» **Task goal**
Of the entries that follow, how many lines hold the word "from"? Reply with the number only.

· · · · ·

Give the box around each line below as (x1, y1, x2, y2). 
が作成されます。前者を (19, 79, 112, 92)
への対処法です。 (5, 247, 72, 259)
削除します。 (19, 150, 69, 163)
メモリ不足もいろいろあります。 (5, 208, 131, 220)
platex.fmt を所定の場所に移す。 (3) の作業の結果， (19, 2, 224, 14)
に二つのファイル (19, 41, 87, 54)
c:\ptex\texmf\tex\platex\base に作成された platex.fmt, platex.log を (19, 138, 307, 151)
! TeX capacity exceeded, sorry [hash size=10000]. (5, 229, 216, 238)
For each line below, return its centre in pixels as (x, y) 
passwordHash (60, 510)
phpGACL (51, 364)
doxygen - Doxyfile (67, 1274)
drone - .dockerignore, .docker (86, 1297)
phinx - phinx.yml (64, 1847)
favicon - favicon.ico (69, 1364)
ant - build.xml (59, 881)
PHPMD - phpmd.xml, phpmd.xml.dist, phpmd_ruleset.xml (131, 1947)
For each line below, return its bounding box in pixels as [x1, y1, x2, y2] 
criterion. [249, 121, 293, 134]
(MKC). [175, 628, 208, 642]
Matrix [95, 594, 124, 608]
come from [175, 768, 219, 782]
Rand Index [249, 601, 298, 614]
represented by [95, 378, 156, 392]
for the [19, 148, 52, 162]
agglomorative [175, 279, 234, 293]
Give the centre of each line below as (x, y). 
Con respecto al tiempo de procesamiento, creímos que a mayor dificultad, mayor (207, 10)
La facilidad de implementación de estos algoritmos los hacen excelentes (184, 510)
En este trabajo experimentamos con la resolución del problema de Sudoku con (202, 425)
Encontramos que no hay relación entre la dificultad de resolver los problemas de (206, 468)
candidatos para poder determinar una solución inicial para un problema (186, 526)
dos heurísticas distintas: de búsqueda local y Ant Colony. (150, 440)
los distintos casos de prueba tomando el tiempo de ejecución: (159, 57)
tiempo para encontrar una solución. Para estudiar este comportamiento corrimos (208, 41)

· · · · ·

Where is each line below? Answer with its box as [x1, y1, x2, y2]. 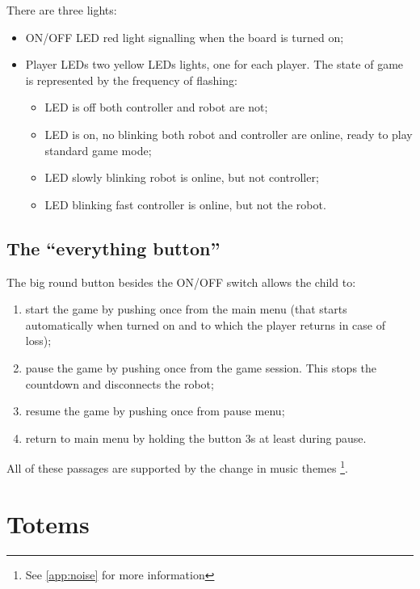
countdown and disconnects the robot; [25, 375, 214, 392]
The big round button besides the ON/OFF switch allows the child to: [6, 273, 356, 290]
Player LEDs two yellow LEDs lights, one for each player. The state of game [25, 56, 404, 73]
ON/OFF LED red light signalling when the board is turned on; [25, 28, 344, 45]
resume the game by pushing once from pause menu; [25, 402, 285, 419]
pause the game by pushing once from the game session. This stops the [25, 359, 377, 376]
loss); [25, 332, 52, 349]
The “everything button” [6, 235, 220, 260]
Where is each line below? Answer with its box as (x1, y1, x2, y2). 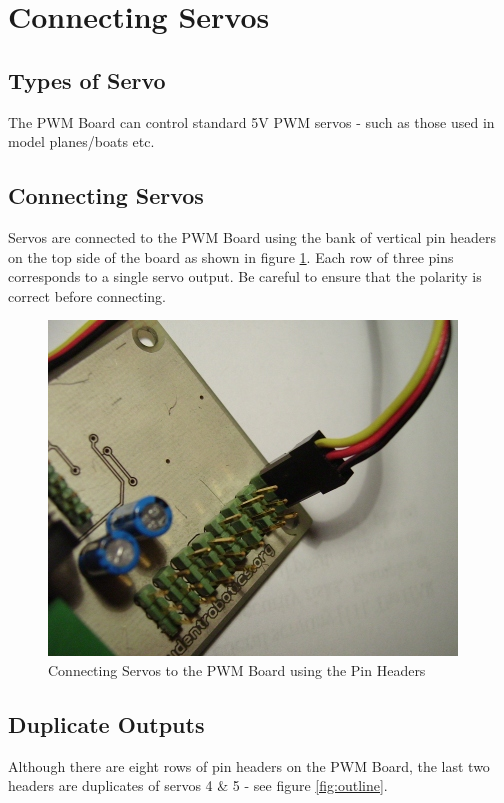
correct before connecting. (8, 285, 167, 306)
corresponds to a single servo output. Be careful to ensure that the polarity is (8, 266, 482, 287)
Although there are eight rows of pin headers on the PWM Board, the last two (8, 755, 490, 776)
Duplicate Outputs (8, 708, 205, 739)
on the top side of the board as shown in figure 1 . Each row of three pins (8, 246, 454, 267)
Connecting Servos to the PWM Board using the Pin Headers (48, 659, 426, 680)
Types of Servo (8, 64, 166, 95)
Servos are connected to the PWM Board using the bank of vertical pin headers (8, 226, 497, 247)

· · · · ·

» **Answer below**
3